Normally, blood circulates through the lungs from the right heart to take in oxygen and get rid of carbon dioxide (gas exchange mechanism). The blood then circulates from the lungs back to the left heart to be pumped out to the rest of the body. Pulmonary embolism (PE) is a sudden blockage of a blood vessel in the lungs, blocking the normal flow of blood in that area, interfering with gas exchange.

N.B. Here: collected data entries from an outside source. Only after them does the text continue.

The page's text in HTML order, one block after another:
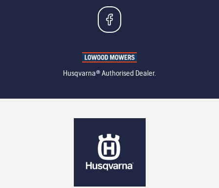
Husqvarna® Authorised Dealer.
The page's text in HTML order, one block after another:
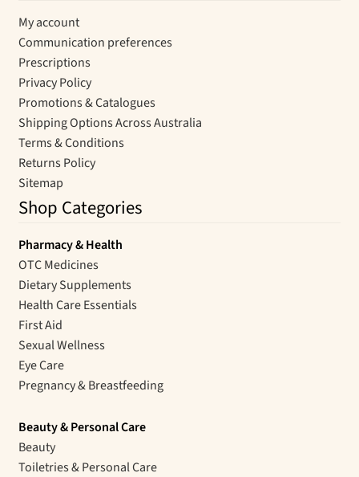
My account
Communication preferences
Prescriptions
Privacy Policy
Promotions & Catalogues
Shipping Options Across Australia
Terms & Conditions
Returns Policy
Sitemap
Shop Categories
Pharmacy & Health
OTC Medicines
Dietary Supplements
Health Care Essentials
First Aid
Sexual Wellness
Eye Care
Pregnancy & Breastfeeding
Beauty & Personal Care
Beauty
Toiletries & Personal Care
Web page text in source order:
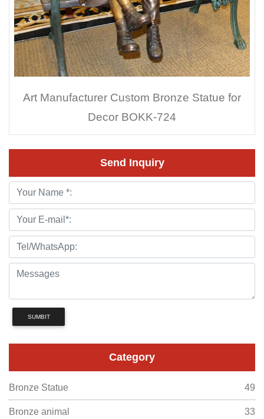
Art Manufacturer Custom Bronze Statue for
Decor BOKK-724
Send Inquiry
SUMBIT
Category
Bronze Statue 49
Bronze animal 33
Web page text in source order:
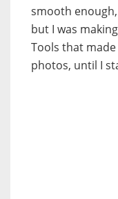
smooth
but I was
Tools that
photos, until I
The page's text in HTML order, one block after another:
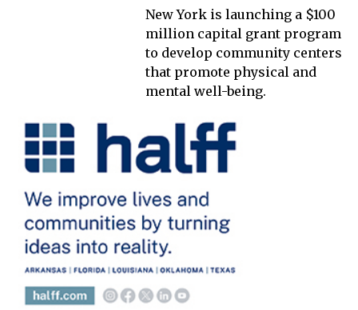
New York is launching a $100
million capital grant program
to develop community centers
that promote physical and
mental well-being.
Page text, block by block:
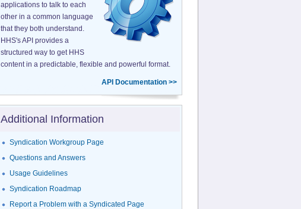
applications to talk to each
other in a common language
that they both understand.
HHS's API provides a
structured way to get HHS
content in a predictable, flexible and powerful format.
API Documentation >>
Additional Information
Syndication Workgroup Page
Questions and Answers
Usage Guidelines
Syndication Roadmap
Report a Problem with a Syndicated Page
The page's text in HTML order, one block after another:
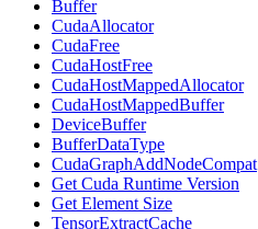
Buffer
CudaAllocator
CudaFree
CudaHostFree
CudaHostMappedAllocator
CudaHostMappedBuffer
DeviceBuffer
BufferDataType
CudaGraphAddNodeCompat
Get Cuda Runtime Version
Get Element Size
TensorExtractCache

Acute pulmonary embolism occurs when blood clots that travel from other parts (especially the legs) to the lungs become blocked. Depending on the size of the clot and the number of blood vessels involved, a pulmonary embolism can be life-threatening and requires immediate treatment.
Thuyên tắc phổi
Thuyên tắc mạch phổi (thuyên tắc phổi - pulmonary embolism - PE) là tình trạng tắc nghẽn mạch máu đột ngột ở phổi, ngăn chặn dòng lưu thông bình thường của máu trong vùng đó

2. Diagnosis of pulmonary embolism

2.1 Clinical diagnosis First, the doctor will learn about the patient's symptoms, medical history and clinical examination to determine whether the patient has a pulmonary embolism or not. Warning symptoms of pulmonary embolism include:
Shortness of breath, wheezing, often of sudden onset, shortness of breath both on exertion and at rest; Lightheadedness, chest pain, sharp pain when breathing in, heart palpitations; Low fever, loss of consciousness, coughing up blood. Clinical examination shows that the patient has tachypnea, tachycardia, pulmonary rales, decreased vocal cords, distended neck veins, swelling, redness, and pain in the lower extremities if accompanied by deep vein thrombosis.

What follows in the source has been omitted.